Dataset entries
____________
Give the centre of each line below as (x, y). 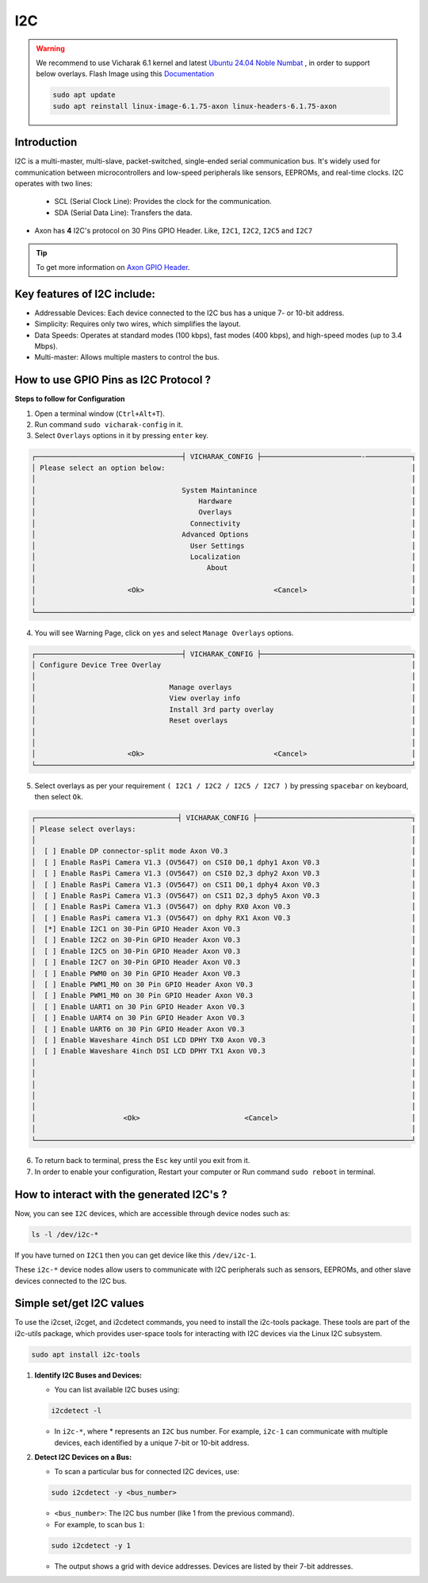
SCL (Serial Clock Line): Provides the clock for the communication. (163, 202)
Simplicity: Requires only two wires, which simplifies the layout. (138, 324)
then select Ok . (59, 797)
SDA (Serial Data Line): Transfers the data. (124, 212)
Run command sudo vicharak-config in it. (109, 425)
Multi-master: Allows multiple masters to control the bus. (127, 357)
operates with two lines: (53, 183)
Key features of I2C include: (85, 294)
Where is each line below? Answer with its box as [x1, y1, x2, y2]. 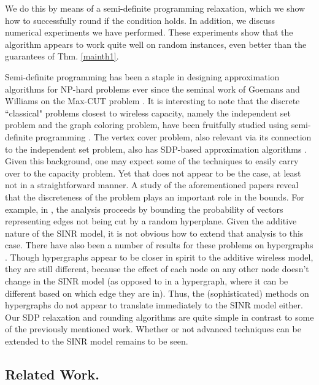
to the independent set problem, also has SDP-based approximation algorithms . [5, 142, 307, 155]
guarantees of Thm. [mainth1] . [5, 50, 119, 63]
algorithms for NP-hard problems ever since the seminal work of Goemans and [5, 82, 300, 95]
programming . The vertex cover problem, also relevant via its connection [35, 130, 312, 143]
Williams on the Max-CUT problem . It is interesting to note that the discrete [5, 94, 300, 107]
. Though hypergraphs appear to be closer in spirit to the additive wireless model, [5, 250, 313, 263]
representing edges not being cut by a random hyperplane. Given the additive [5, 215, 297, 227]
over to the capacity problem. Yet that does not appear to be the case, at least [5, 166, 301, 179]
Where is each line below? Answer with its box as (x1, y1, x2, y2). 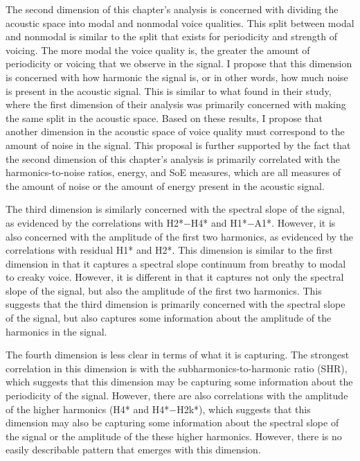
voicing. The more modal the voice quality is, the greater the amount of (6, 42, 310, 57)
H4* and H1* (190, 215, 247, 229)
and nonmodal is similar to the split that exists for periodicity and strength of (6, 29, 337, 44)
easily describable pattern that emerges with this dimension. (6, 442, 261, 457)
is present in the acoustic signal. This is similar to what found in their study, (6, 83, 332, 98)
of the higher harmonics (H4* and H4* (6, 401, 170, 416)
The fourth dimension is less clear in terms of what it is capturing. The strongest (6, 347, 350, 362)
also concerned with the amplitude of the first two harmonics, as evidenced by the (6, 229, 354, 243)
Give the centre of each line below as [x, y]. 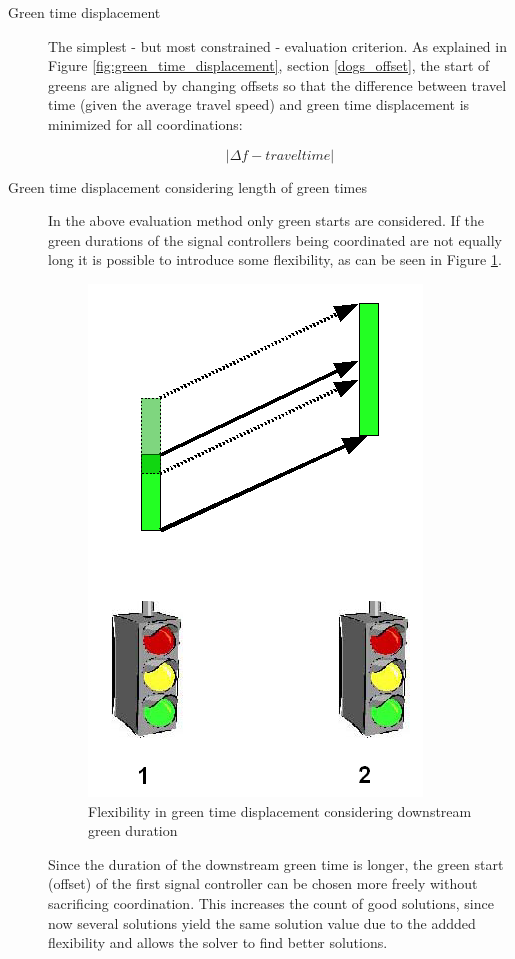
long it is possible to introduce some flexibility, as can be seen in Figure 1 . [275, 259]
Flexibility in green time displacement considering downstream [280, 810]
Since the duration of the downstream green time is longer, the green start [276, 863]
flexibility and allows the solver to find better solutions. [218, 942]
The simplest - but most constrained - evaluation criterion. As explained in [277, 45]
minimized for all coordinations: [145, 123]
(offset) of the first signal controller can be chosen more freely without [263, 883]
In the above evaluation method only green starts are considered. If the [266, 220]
____________
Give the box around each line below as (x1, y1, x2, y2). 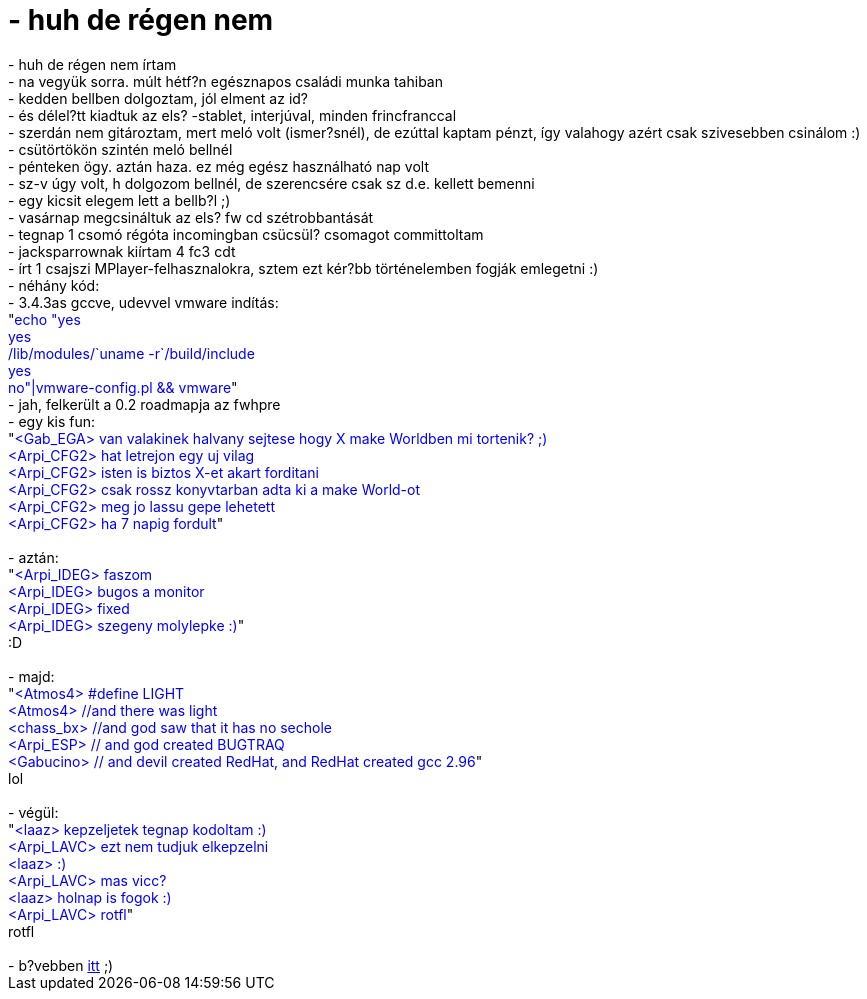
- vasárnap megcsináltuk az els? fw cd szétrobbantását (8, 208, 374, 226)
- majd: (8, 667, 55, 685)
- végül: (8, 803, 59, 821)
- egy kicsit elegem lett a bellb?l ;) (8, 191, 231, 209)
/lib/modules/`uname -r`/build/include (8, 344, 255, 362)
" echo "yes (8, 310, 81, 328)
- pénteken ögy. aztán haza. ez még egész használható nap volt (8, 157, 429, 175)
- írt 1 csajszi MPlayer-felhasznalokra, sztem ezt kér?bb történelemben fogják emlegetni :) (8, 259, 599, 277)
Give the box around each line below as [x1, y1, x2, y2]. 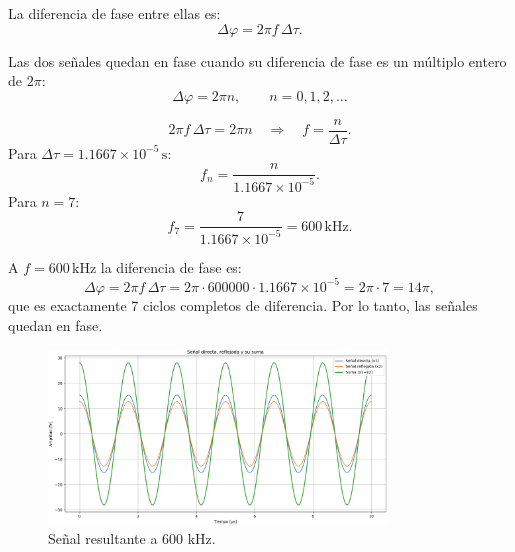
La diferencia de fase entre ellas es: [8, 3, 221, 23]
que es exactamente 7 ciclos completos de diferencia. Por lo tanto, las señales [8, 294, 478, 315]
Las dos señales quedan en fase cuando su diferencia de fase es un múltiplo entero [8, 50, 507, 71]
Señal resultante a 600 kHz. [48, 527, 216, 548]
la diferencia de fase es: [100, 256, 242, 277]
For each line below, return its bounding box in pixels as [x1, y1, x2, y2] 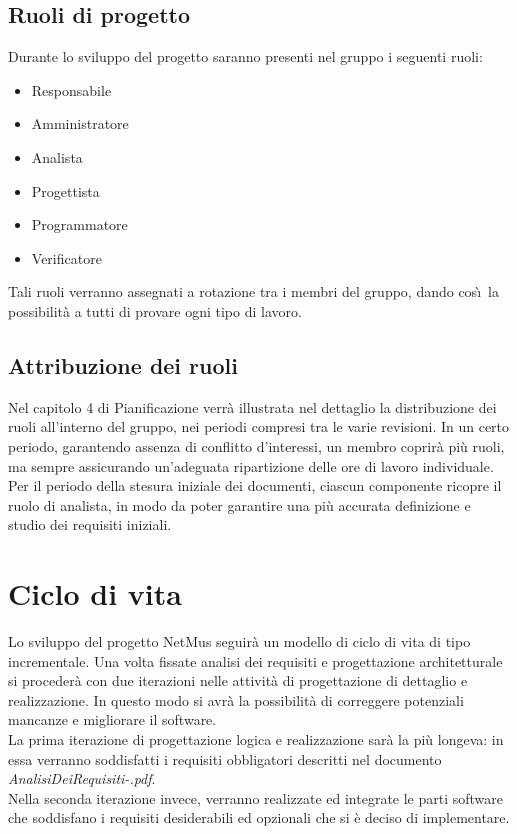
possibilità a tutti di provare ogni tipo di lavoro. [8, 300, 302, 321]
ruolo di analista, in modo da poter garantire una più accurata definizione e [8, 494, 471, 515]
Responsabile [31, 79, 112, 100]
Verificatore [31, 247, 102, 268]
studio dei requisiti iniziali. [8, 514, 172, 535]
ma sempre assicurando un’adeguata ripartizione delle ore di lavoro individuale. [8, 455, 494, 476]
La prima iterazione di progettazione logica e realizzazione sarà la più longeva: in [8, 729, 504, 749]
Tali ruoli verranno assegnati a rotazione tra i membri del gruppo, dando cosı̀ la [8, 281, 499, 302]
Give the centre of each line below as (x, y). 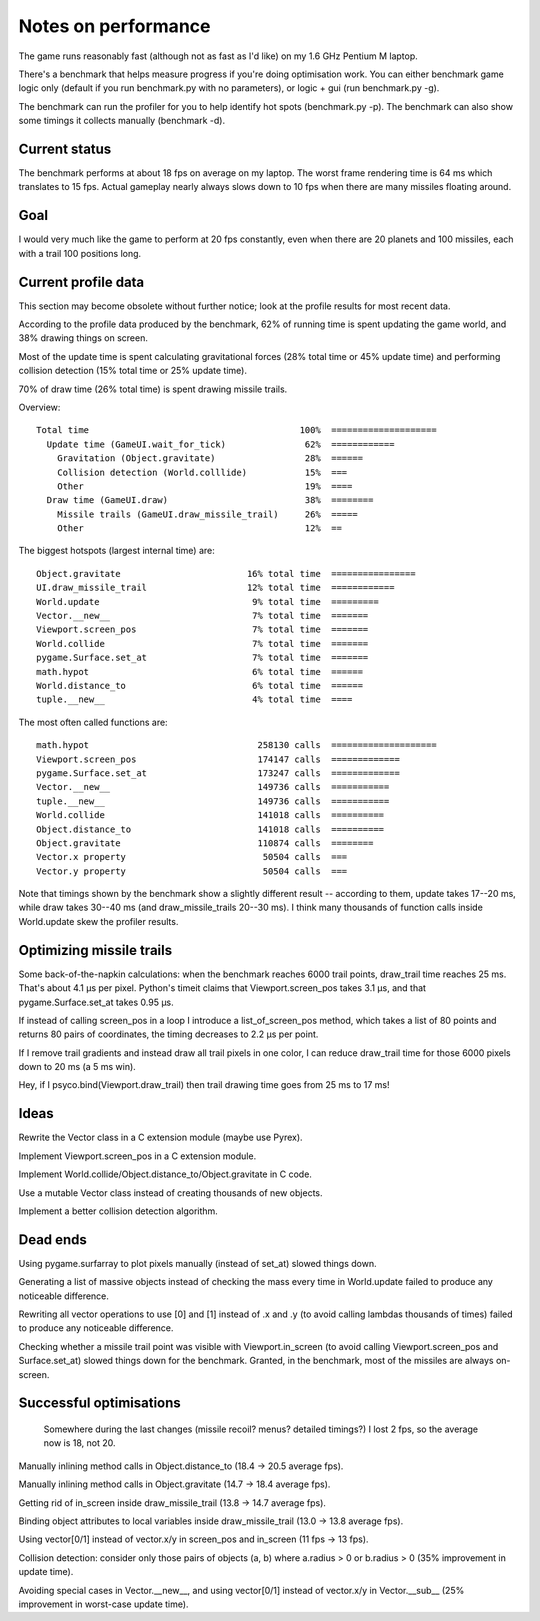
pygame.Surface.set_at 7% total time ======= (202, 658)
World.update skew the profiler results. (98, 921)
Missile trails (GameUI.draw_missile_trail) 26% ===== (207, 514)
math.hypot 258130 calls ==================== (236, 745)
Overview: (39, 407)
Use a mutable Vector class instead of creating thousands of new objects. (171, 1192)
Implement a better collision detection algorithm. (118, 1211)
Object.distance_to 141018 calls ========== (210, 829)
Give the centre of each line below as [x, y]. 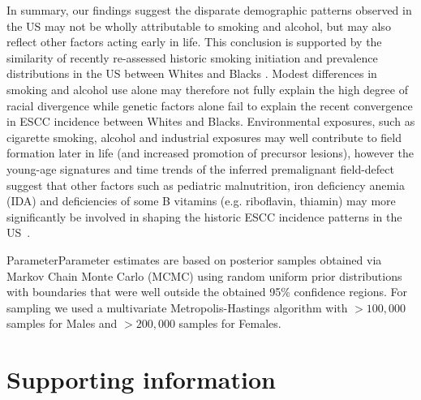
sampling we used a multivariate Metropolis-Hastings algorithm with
____________
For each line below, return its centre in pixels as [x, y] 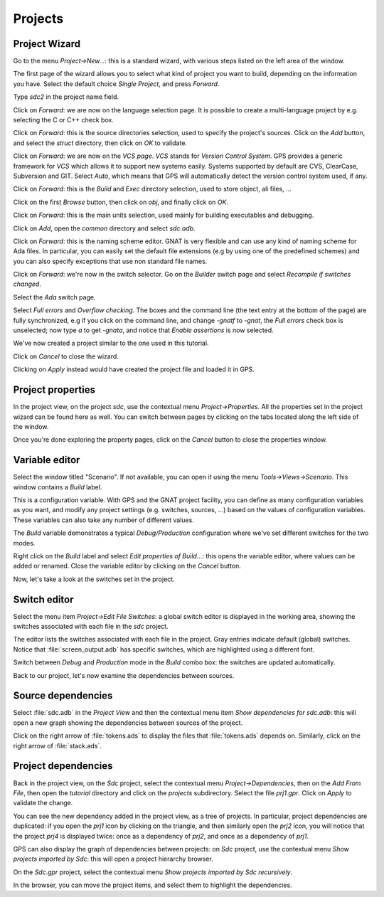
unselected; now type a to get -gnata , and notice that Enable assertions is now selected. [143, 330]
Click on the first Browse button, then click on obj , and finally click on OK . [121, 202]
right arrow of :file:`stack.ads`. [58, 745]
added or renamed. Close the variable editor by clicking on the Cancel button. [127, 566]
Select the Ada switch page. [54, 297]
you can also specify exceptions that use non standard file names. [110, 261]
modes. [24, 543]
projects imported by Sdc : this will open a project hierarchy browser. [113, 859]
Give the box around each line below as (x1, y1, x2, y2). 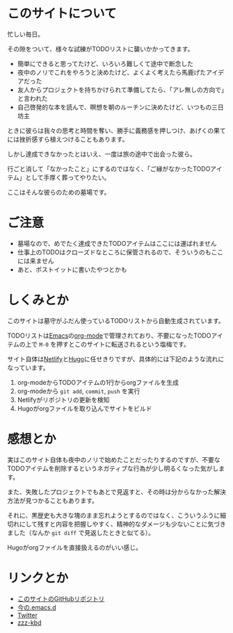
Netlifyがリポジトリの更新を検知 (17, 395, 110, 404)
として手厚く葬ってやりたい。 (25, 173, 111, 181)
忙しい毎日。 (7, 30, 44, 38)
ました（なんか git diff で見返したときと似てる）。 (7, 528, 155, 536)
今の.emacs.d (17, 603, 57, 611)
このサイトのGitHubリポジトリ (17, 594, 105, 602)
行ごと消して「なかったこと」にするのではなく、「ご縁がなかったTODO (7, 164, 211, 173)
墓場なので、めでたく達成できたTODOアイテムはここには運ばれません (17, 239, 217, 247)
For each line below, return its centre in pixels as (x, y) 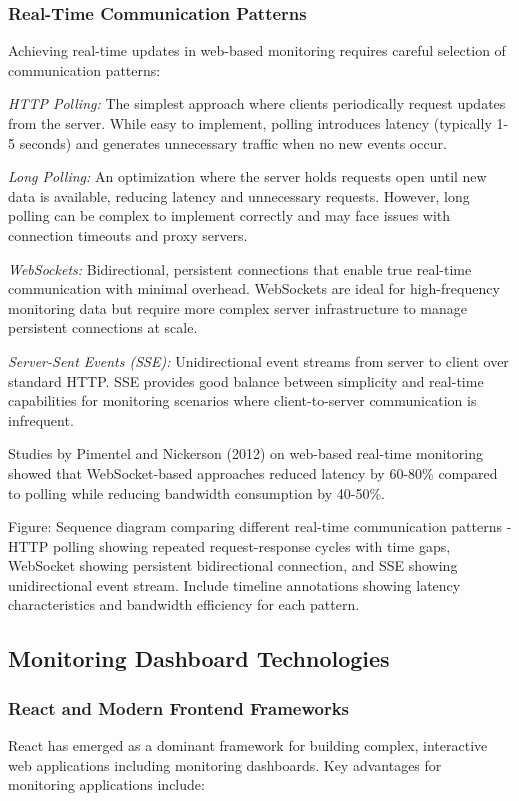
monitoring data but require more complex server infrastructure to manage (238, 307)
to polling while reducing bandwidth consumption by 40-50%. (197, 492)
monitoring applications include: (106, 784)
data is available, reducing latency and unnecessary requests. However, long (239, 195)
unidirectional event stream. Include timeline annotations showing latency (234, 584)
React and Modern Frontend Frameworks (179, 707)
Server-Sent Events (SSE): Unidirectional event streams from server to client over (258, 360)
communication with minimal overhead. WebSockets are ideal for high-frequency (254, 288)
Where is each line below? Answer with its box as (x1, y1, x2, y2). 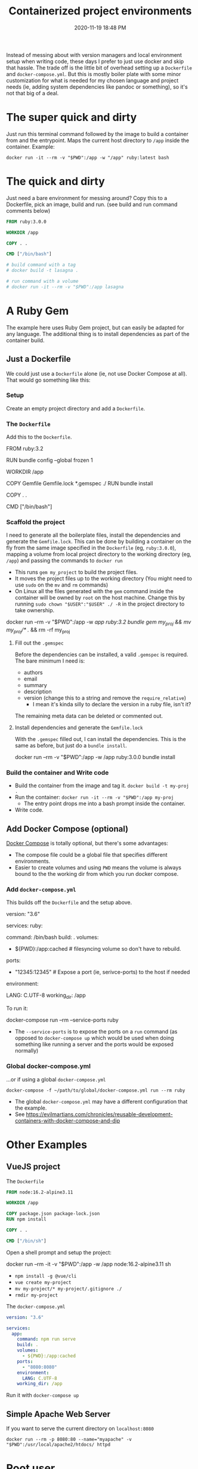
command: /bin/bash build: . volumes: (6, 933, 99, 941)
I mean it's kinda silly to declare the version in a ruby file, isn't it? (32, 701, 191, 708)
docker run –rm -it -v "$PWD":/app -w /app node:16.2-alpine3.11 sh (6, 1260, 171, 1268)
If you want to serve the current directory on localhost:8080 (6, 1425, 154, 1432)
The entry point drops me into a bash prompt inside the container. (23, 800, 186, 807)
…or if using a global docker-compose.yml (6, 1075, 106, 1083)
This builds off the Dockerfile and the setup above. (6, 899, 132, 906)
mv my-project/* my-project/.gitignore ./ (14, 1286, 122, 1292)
____________
Aim of the task: Given the word "calls", show every line of the records that contains it.

Your solution:
math.hypot 258130 calls ==================== (236, 745)
Object.distance_to 141018 calls ========== (210, 829)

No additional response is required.